Üçüncü Kültürler Arasında, Üçüncü Kültürlere Doğru: Jhumpa Lahiri’nin Eserlerinde Güney Asyalı Amerikalı Ulusötesicilik ve Rizomatik Öznellikler

Bengalli Amerikalı yazar Jhumpa Lahiri’nin melez ana karakterleri fiziksel veya mecazi anlamda ulusal sınırları aşar ve ulusötesi göçe dair basitleştirilmiş varsayımlara direnen dinamik öznellikler oluştururlar. Lahiri’nin bazı karakterleri atalarından gelen Güney Asyalı kimliğini vurgular veya Amerika Birleşik Devletleri’nde asimile olmayı uygun bulurken, diğerleri benimsedikleri üçüncü kültürler sayesinde sabit bir noktada durmaksızın, toplumu kontrolü altında tutan baskıcı ulus-devletinin kısıtlayıcı sınırlarını sorgulamayı mümkün kılan beklenmedik yolculuklara koyulurlar. Bu makale, Homi K. Bhabha ve Stuart Hall’un kültürel kimliğe yönelik teorik yaklaşımlarından ve Gilles Deleuze ve Félix Guattari’nin rizomatik düşüncesinden faydalanarak Lahiri’nin İngilizce otobiyografisinde ve kurmacalarında yer alan, üzerinde iki farklı kültürün hak iddia ettiği, bu kültürlerin dayattıkları kısıtlamalar yüzünden yorgun düşen, ancak sonunda bir üçüncü kültüre sığınan, kendilerini dünya vatandaşları veya göçebeler olarak görmeye başlayan ve ulus-devletine tamamen karşı çıkan karakterlerine odaklanacaktır.

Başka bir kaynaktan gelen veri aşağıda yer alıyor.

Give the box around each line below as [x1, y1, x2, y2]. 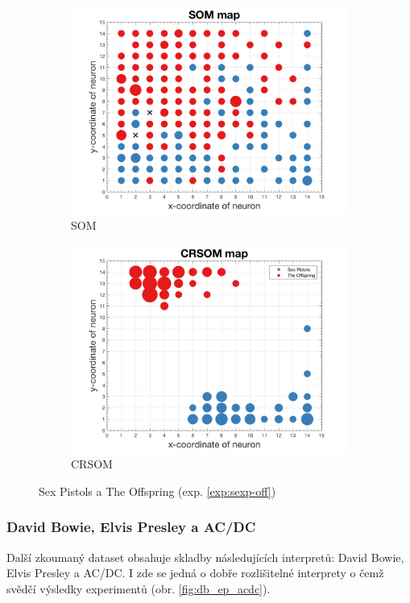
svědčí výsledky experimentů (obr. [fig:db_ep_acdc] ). [6, 580, 271, 597]
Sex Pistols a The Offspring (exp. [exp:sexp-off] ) [39, 482, 276, 499]
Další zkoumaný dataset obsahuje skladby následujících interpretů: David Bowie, [6, 548, 404, 565]
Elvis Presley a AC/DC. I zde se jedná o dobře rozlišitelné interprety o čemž [6, 564, 384, 581]
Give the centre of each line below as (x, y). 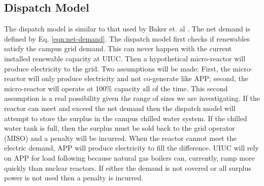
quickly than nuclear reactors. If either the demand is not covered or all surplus (128, 168)
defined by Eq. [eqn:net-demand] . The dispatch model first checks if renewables (127, 38)
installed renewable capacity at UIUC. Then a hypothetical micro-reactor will (125, 58)
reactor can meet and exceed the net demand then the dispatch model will (120, 108)
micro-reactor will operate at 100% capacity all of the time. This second (116, 88)
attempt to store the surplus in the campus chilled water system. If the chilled (126, 118)
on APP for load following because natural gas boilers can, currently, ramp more (129, 157)
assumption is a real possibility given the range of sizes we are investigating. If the (132, 98)
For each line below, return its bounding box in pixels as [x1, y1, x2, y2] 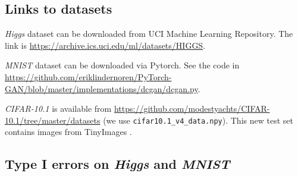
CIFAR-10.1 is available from [5, 102, 112, 115]
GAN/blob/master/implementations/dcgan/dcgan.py [5, 82, 198, 95]
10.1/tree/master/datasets [5, 114, 101, 126]
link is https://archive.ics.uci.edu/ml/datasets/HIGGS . [5, 39, 206, 51]
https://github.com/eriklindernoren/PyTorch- [5, 70, 172, 83]
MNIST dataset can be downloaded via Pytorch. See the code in [5, 59, 240, 71]
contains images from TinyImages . [5, 125, 132, 138]
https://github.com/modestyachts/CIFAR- [114, 102, 270, 115]
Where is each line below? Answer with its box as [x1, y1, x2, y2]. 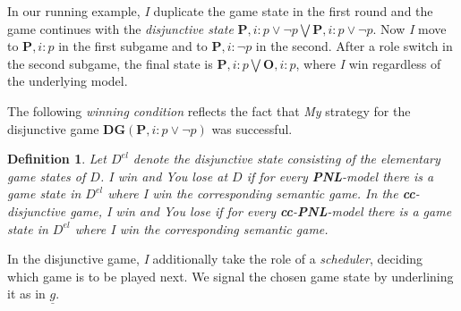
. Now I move [372, 19, 447, 38]
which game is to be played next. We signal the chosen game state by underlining [7, 266, 454, 285]
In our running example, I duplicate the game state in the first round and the [7, 2, 433, 20]
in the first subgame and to [58, 37, 208, 55]
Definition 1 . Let [7, 149, 107, 168]
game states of [7, 166, 86, 185]
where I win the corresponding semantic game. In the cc [107, 184, 415, 203]
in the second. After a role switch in [255, 37, 453, 55]
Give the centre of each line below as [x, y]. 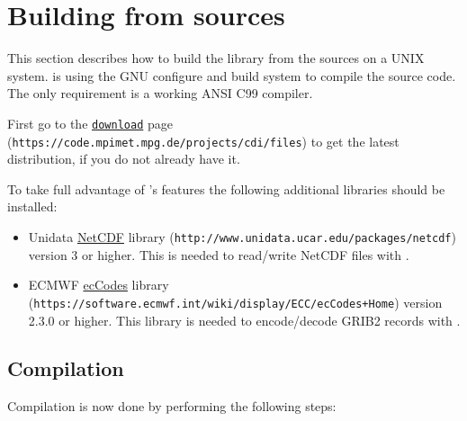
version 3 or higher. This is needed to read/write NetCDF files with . [219, 254]
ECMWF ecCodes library [99, 285]
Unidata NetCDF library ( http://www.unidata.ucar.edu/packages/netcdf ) [242, 237]
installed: [32, 206]
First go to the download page [90, 123]
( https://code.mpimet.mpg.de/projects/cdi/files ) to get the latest [203, 141]
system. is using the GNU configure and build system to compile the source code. [232, 75]
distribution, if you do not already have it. [124, 159]
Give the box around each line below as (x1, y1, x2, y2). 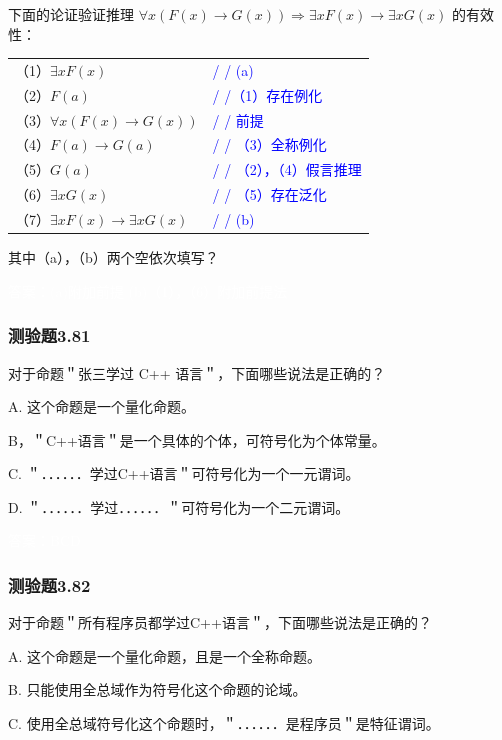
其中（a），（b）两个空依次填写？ (8, 247, 219, 268)
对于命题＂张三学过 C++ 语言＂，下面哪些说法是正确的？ (8, 362, 386, 383)
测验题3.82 (8, 572, 91, 597)
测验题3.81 (8, 323, 91, 348)
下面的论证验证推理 (8, 4, 134, 24)
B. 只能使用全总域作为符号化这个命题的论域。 (8, 679, 307, 700)
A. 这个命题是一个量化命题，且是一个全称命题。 (8, 645, 322, 666)
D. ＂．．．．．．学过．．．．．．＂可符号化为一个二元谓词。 (8, 496, 350, 517)
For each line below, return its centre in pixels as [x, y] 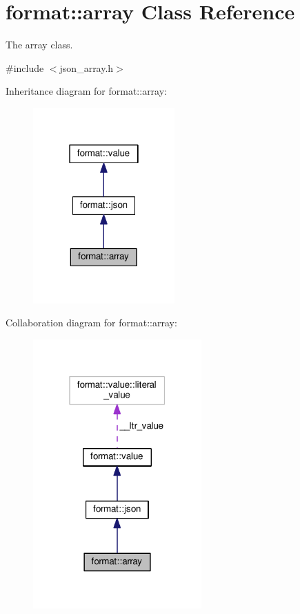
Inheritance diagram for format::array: [86, 91]
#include [25, 67]
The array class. [39, 45]
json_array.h [87, 67]
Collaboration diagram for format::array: [91, 323]
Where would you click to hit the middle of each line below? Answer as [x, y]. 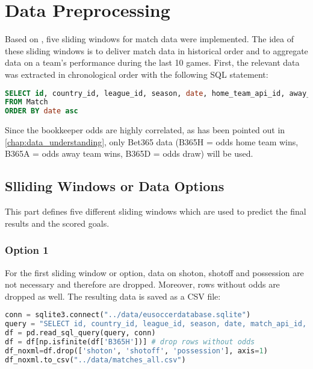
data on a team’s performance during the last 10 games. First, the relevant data [152, 62]
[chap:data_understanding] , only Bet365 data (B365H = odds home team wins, [152, 141]
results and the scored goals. [57, 223]
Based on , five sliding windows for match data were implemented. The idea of [149, 39]
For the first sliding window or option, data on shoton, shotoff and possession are [154, 272]
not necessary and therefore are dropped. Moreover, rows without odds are [142, 284]
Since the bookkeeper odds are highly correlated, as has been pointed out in [145, 130]
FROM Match [26, 102]

Towards and Across Third Cultures: South Asian American Transnationalisms and Rhizomatic Subjectivities in Jhumpa

Physically and/or figuratively, Bengali American writer Jhumpa Lahiri’s hybrid protagonists transcend national borders and form dynamic subjectivities that resist simplified assumptions about transnational migration. However, while some characters like to either accentuate their ancestral South Asian heritage or endorse their assimilation to the United States, others rejoice in embracing third cultures or embarking on unexpected journeys without fixed points, thereby questioning the restrictive container of the nation-state as the dominant category for examining society. Sustained by Homi K. Bhabha’s and Stuart Hall’s theoretical approaches to cultural identity and influenced by Gilles Deleuze and Félix Guattari’s rhizomatic thinking, I will focus on Lahiri’s autobiography and her fiction in English that portrays characters who, overexerted by the constraints of the two cultures wanting to claim them, find refuge in a third culture or defy the nation-state completely by considering themselves citizens of the world, or nomads.